Com relação a cães, tem um cão que eu gosto muito: Mr Magoo, que gosto demais; Boss, um cão tricolor, creio que filho do Phenom, um cão americano; gosto bastante do Phenom, sua produção em si.

Aqui no Brasil gosto de alguns exemplares: Anthrax é um cachorro que gosto bastante; Puma também; gosto bastante do meu Little Boy; Cash II não tem como não citar, vejo como um grande ícone da raça; Viper, acho um excelente cão; Ruffus Scheffer, do Cadu; Whats Pride, do Leonardo.

Tem vários cães que me agradam bastante. São cães que, se eu não usar diretamente, terei netos ou algo do gênero no canil.

Litlle Boy

9) Você vem de uma época em que só era possível ver cães ao vivo ou através de revistas e fotos. Então, qual a importância das ferramentas de Internet e Redes Sociais para a criação?

Sou de um tempo onde vender um filhote levava uma semana para tirar e revelar a foto, enviar pelo Correios, se a pessoa não gostava eu tinha de mandar a foto de outro filhote. A questão de máquina fotográfica era muito limitada, ao revelar uma foto, não saia nada do que você imaginava ou queria mostrar.

A Internet foi a grande responsável pelo aumento da popularidade dos cães, em todas as raças, na cinofilia em geral, e isso tem o lado bom e o lado ruim. Vários criadores hoje, quando se diz na parte prática e o dia-a-dia, a lei do acerto e do erro, acabam sendo desvalorizados.

Penso que um criador com 17 anos de criação, 20 anos de criação, 25 anos de criação, tem de ser respeitado por que já errou muito. O que ele está fazendo hoje, e vendo como acerto, tem uma carga muito forte. Se for contar só com o Google para achar que vai acertar, você até pode, vai ver bons cães e cruzar.

Tudo se torna muito fácil, mas para fixar o pé no chão como criador, criar uma linha de sangue, trabalhar em cima de algo, tem que trabalhar na lei de acertos e erros e isso a Internet não te dá.  A Internet foi a grande responsável pelas informações e facilidade. Hoje em dois minutos você vende um cachorro, divulga, faz um vídeo e rapidamente todo mundo conhece.

Você abre um computador e o mundo da cinofilia está ali, todas as informações, sendo elas corretas ou erradas, estão à sua disposição.

 

10) Deixe uma mensagem final para quem está lendo essa entrevista.

Depois de um tempo de criação, o que eu teria de aconselhar é que, antes de comprar cachorro vá conhecer ao vivo. Fotos e vídeos são diferentes de se ver o bicho andando, ver a expressão, conhecer o criador. Hoje o Brasil está bem à frente (em relação ao passado da raça) com os eventos que estão acontecendo.
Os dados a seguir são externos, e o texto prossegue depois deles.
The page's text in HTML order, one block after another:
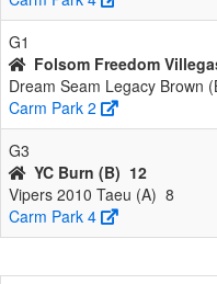
G1
Folsom Freedom
Dream Seam Legacy Brown
Carm Park 2
G3
YC Burn (B) 12
Vipers 2010 Taeu (A) 8
Carm Park 4

Às vezes, em uma única viagem, você acaba conhecendo vários ícones da raça, tendo uma real referencia do que você gosta ou não gosta, do que vai usar e implantar no canil.

Então, antes de você juntar dinheiro para comprar um cão, junte um dinheiro para ir ver, e idealizar, o que realmente quer.

Por que muitas vezes você compra um, dois, três, quatro, cinco cães e ao se deparar com um bom cão percebe que jogou dinheiro fora e tudo poderia ter sido diferente.